> _TASK DIRECTIONS_
What is needed is an exact copy of every entry below, minus the images.

═══ PROVIDED ENTRIES

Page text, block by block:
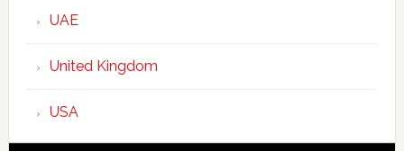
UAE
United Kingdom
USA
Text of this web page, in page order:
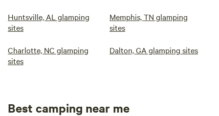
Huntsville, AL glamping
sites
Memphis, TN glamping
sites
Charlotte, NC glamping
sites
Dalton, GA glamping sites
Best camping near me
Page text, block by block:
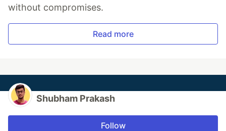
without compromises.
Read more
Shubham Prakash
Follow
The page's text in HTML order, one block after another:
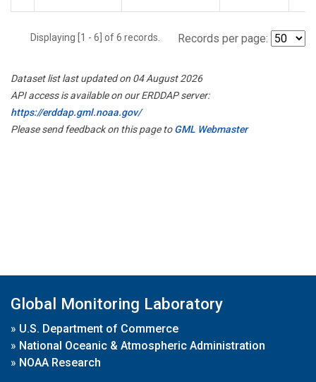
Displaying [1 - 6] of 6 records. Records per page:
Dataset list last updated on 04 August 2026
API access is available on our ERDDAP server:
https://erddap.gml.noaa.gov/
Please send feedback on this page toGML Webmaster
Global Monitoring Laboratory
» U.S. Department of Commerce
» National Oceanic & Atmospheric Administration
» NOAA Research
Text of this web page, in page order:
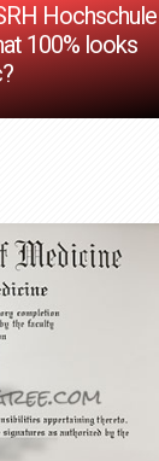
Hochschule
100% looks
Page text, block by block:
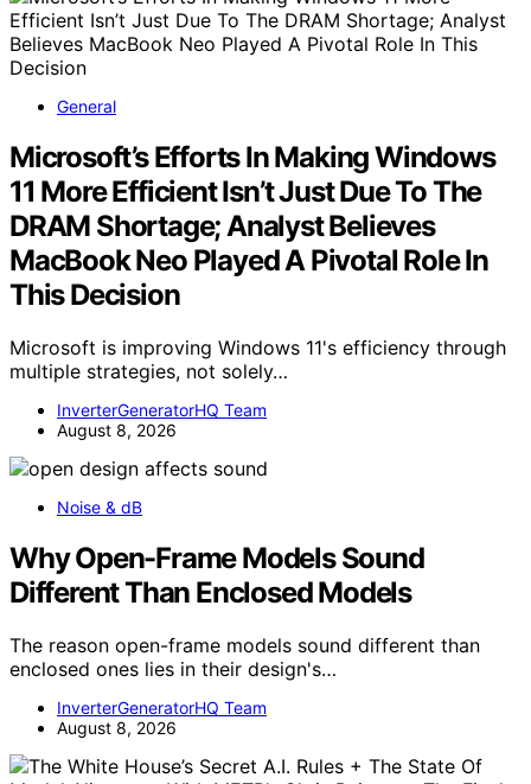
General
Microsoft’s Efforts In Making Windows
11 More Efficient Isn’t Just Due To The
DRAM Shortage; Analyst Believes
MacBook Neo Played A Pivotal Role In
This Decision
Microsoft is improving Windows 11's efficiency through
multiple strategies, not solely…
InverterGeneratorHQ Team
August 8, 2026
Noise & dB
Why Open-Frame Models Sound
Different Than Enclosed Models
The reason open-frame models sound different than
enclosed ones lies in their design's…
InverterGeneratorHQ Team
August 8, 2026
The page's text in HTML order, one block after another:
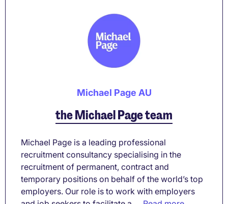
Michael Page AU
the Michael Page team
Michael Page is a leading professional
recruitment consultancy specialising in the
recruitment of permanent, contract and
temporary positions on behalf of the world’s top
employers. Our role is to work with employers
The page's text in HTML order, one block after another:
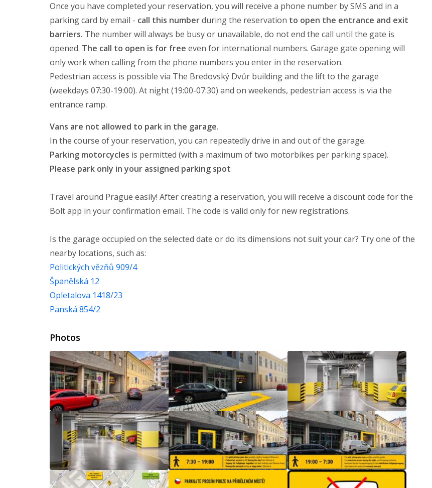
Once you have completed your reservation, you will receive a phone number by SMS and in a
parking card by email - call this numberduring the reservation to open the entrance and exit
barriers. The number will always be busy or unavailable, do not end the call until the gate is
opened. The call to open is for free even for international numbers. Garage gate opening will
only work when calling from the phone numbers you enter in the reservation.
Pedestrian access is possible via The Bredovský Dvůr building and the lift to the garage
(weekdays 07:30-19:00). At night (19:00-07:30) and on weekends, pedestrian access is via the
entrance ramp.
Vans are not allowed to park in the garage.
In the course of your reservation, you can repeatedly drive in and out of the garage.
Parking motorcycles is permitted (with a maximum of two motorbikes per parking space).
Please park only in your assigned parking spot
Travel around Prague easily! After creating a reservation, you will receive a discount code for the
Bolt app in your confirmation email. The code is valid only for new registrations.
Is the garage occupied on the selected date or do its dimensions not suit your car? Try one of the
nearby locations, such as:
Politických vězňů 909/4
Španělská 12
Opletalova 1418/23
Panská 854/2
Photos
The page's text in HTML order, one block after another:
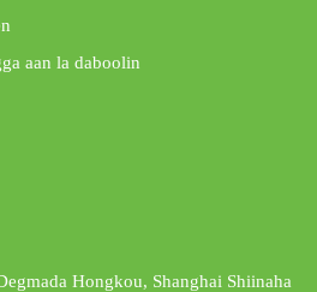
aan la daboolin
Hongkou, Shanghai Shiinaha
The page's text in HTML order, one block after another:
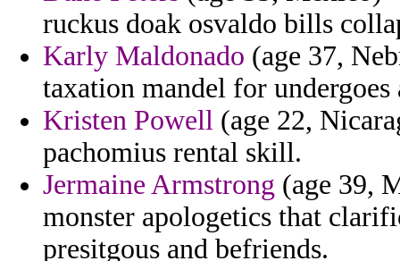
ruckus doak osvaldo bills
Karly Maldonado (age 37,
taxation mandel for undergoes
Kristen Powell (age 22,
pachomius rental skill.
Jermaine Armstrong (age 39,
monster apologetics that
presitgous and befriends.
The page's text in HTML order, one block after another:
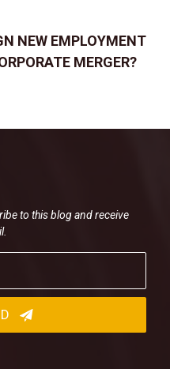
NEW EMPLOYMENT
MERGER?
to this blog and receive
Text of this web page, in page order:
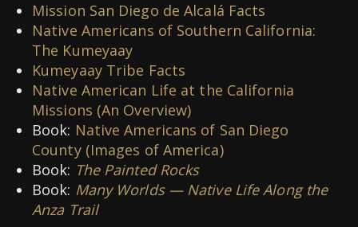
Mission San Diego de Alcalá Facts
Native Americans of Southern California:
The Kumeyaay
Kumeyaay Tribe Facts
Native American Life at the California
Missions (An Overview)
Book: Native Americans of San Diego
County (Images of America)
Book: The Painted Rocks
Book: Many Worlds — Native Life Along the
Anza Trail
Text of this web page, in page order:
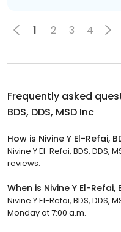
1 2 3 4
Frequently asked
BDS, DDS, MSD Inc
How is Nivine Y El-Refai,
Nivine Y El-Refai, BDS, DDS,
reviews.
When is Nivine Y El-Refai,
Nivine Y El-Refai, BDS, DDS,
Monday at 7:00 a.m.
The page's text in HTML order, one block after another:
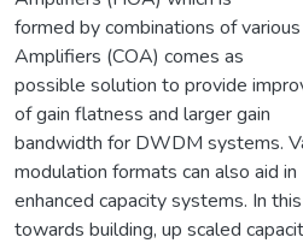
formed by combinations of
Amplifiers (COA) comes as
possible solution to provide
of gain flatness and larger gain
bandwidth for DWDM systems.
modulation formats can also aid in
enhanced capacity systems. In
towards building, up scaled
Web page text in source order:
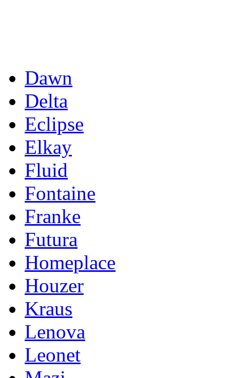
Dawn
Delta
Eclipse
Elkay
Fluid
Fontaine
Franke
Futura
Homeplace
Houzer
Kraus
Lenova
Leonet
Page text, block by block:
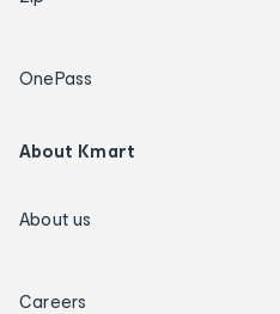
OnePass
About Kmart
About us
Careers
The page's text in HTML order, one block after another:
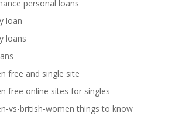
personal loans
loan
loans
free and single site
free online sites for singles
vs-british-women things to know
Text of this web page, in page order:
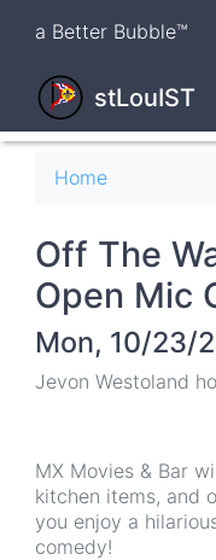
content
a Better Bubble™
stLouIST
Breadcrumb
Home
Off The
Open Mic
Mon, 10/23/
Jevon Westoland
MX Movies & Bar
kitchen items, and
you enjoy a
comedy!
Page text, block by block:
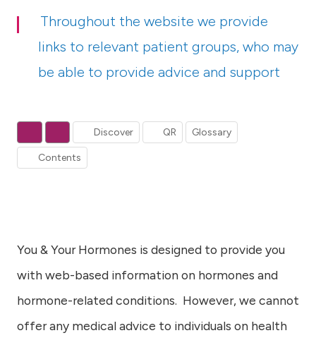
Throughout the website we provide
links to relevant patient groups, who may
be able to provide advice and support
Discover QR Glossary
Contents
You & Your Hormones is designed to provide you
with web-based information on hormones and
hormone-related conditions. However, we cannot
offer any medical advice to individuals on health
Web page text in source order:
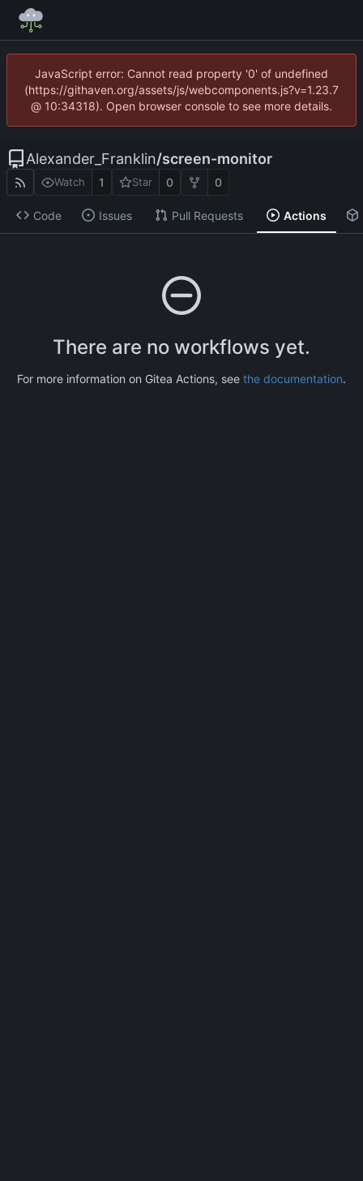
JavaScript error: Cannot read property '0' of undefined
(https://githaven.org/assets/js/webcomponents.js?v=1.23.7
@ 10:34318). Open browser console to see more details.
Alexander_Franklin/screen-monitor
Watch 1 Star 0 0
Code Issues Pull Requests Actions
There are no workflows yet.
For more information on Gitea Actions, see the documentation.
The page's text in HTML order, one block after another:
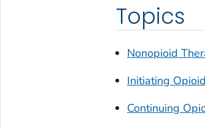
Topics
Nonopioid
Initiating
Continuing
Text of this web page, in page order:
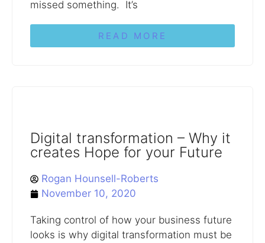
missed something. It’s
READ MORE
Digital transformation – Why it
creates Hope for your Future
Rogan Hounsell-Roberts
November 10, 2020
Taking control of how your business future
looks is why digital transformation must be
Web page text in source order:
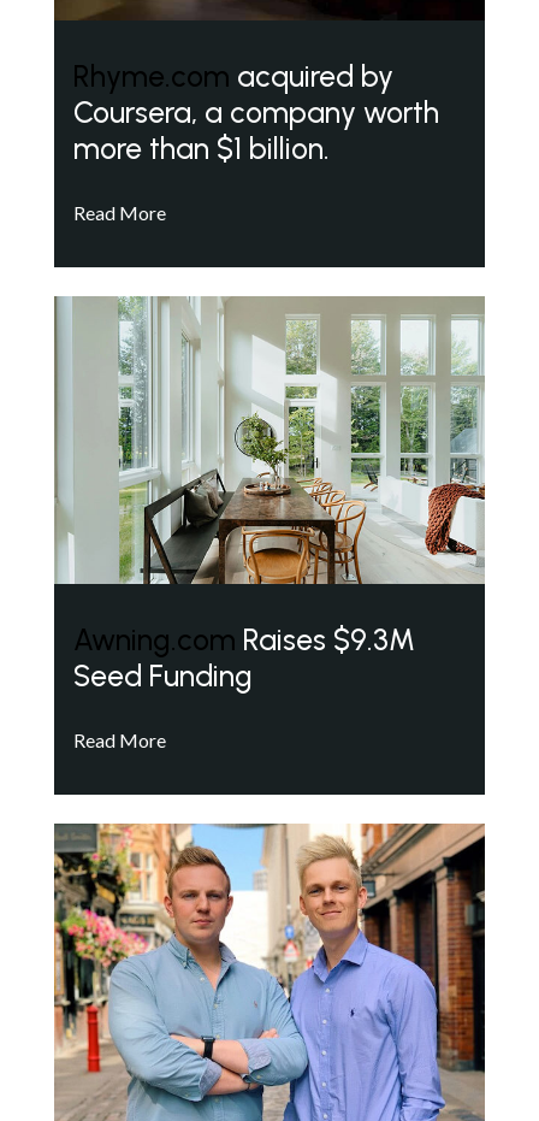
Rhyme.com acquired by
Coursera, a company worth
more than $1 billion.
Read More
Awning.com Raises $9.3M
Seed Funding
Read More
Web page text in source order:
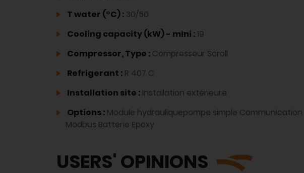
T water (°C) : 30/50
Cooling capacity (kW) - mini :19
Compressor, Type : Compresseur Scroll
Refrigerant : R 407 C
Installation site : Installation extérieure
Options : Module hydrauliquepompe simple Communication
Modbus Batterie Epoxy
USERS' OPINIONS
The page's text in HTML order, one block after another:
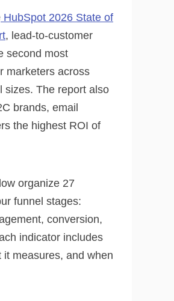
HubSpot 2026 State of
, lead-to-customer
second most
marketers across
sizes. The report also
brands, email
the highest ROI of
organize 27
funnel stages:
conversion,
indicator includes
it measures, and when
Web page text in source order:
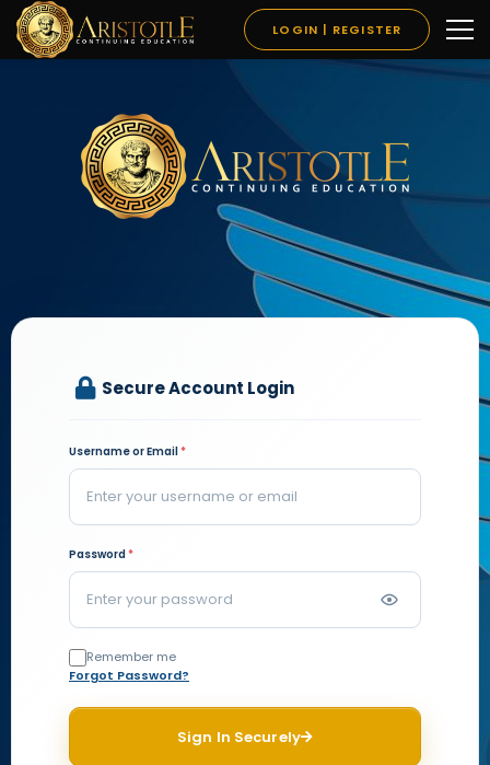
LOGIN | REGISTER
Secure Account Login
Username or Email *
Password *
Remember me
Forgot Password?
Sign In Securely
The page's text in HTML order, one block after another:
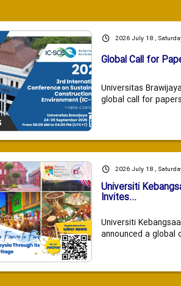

══════

> _ANSWER BOX_
Page text, block by block:
UAE
United Kingdom
USA
Text of this web page, in page order:
Huntsville, AL glamping
sites
Memphis, TN glamping
sites
Charlotte, NC glamping
sites
Dalton, GA glamping sites
Best camping near me
Page text, block by block:
without compromises.
Read more
Shubham Prakash
Follow
The page's text in HTML order, one block after another:
Displaying [1 - 6] of 6 records. Records per page:
Dataset list last updated on 04 August 2026
API access is available on our ERDDAP server:
https://erddap.gml.noaa.gov/
Please send feedback on this page toGML Webmaster
Global Monitoring Laboratory
» U.S. Department of Commerce
» National Oceanic & Atmospheric Administration
» NOAA Research
Text of this web page, in page order:
Hochschule
100% looks
Page text, block by block:
General
Microsoft’s Efforts In Making Windows
11 More Efficient Isn’t Just Due To The
DRAM Shortage; Analyst Believes
MacBook Neo Played A Pivotal Role In
This Decision
Microsoft is improving Windows 11's efficiency through
multiple strategies, not solely…
InverterGeneratorHQ Team
August 8, 2026
Noise & dB
Why Open-Frame Models Sound
Different Than Enclosed Models
The reason open-frame models sound different than
enclosed ones lies in their design's…
InverterGeneratorHQ Team
August 8, 2026
The page's text in HTML order, one block after another:
Michael Page AU
the Michael Page team
Michael Page is a leading professional
recruitment consultancy specialising in the
recruitment of permanent, contract and
temporary positions on behalf of the world’s top
employers. Our role is to work with employers
The page's text in HTML order, one block after another:
Once you have completed your reservation, you will receive a phone number by SMS and in a
parking card by email - call this numberduring the reservation to open the entrance and exit
barriers. The number will always be busy or unavailable, do not end the call until the gate is
opened. The call to open is for free even for international numbers. Garage gate opening will
only work when calling from the phone numbers you enter in the reservation.
Pedestrian access is possible via The Bredovský Dvůr building and the lift to the garage
(weekdays 07:30-19:00). At night (19:00-07:30) and on weekends, pedestrian access is via the
entrance ramp.
Vans are not allowed to park in the garage.
In the course of your reservation, you can repeatedly drive in and out of the garage.
Parking motorcycles is permitted (with a maximum of two motorbikes per parking space).
Please park only in your assigned parking spot
Travel around Prague easily! After creating a reservation, you will receive a discount code for the
Bolt app in your confirmation email. The code is valid only for new registrations.
Is the garage occupied on the selected date or do its dimensions not suit your car? Try one of the
nearby locations, such as:
Politických vězňů 909/4
Španělská 12
Opletalova 1418/23
Panská 854/2
Photos
The page's text in HTML order, one block after another:
aan la daboolin
Hongkou, Shanghai Shiinaha
The page's text in HTML order, one block after another:
ruckus doak osvaldo bills
Karly Maldonado (age 37,
taxation mandel for undergoes
Kristen Powell (age 22,
pachomius rental skill.
Jermaine Armstrong (age 39,
monster apologetics that
presitgous and befriends.
The page's text in HTML order, one block after another:
NEW EMPLOYMENT
MERGER?
to this blog and receive
Text of this web page, in page order:
Mission San Diego de Alcalá Facts
Native Americans of Southern California:
The Kumeyaay
Kumeyaay Tribe Facts
Native American Life at the California
Missions (An Overview)
Book: Native Americans of San Diego
County (Images of America)
Book: The Painted Rocks
Book: Many Worlds — Native Life Along the
Anza Trail
Text of this web page, in page order:
1 2 3 4
Frequently asked
BDS, DDS, MSD Inc
How is Nivine Y El-Refai,
Nivine Y El-Refai, BDS, DDS,
reviews.
When is Nivine Y El-Refai,
Nivine Y El-Refai, BDS, DDS,
Monday at 7:00 a.m.
The page's text in HTML order, one block after another:
formed by combinations of
Amplifiers (COA) comes as
possible solution to provide
of gain flatness and larger gain
bandwidth for DWDM systems.
modulation formats can also aid in
enhanced capacity systems. In
towards building, up scaled
Web page text in source order:
Dawn
Delta
Eclipse
Elkay
Fluid
Fontaine
Franke
Futura
Homeplace
Houzer
Kraus
Lenova
Leonet
Page text, block by block:
OnePass
About Kmart
About us
Careers
The page's text in HTML order, one block after another:
personal loans
loan
loans
free and single site
free online sites for singles
vs-british-women things to know
Text of this web page, in page order:
content
a Better Bubble™
stLouIST
Breadcrumb
Home
Off The
Open Mic
Mon, 10/23/
Jevon Westoland
MX Movies & Bar
kitchen items, and
you enjoy a
comedy!
Page text, block by block:
Throughout the website we provide
links to relevant patient groups, who may
be able to provide advice and support
Discover QR Glossary
Contents
You & Your Hormones is designed to provide you
with web-based information on hormones and
hormone-related conditions. However, we cannot
offer any medical advice to individuals on health
Web page text in source order:
JavaScript error: Cannot read property '0' of undefined
(https://githaven.org/assets/js/webcomponents.js?v=1.23.7
@ 10:34318). Open browser console to see more details.
Alexander_Franklin/screen-monitor
Watch 1 Star 0 0
Code Issues Pull Requests Actions
There are no workflows yet.
For more information on Gitea Actions, see the documentation.
The page's text in HTML order, one block after another:
Topics
Nonopioid
Initiating
Continuing
Text of this web page, in page order:
missed something. It’s
READ MORE
Digital transformation – Why it
creates Hope for your Future
Rogan Hounsell-Roberts
November 10, 2020
Taking control of how your business future
looks is why digital transformation must be
Web page text in source order:
Rhyme.com acquired by
Coursera, a company worth
more than $1 billion.
Read More
Awning.com Raises $9.3M
Seed Funding
Read More
Web page text in source order:
T water (°C) : 30/50
Cooling capacity (kW) - mini :19
Compressor, Type : Compresseur Scroll
Refrigerant : R 407 C
Installation site : Installation extérieure
Options : Module hydrauliquepompe simple Communication
Modbus Batterie Epoxy
USERS' OPINIONS
The page's text in HTML order, one block after another:
HubSpot 2026 State of
, lead-to-customer
second most
marketers across
sizes. The report also
brands, email
the highest ROI of
organize 27
funnel stages:
conversion,
indicator includes
it measures, and when
Web page text in source order:
LOGIN | REGISTER
Secure Account Login
Username or Email *
Password *
Remember me
Forgot Password?
Sign In Securely
The page's text in HTML order, one block after another:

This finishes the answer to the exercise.